▶ WORK REQUIRED
Across the entries below, how many lines include "imbalance"? Give the number and nothing else.

(Data items)
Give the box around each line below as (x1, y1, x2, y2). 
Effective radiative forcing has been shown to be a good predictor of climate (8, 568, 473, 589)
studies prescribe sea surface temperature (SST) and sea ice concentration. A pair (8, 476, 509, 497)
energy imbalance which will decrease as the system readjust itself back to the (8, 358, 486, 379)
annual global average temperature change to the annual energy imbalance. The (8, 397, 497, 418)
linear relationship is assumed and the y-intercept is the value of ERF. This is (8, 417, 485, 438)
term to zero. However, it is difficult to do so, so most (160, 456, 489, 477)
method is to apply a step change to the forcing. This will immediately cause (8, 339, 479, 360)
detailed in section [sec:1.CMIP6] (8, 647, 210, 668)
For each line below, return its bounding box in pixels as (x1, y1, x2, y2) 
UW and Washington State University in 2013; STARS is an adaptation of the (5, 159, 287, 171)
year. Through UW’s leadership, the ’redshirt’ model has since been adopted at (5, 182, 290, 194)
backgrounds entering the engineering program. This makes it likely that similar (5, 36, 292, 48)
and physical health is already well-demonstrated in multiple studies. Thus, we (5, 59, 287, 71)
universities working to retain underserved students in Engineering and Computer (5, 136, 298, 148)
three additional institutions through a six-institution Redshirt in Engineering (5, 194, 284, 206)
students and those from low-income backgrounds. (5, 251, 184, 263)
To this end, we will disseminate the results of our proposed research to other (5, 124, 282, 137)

---

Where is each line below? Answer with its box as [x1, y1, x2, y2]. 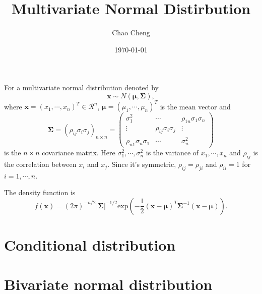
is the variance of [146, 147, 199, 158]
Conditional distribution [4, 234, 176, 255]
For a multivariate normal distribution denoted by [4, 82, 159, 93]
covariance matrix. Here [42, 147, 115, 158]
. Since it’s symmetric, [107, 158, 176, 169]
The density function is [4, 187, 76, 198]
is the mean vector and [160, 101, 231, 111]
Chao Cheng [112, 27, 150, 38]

▶ REPLY
2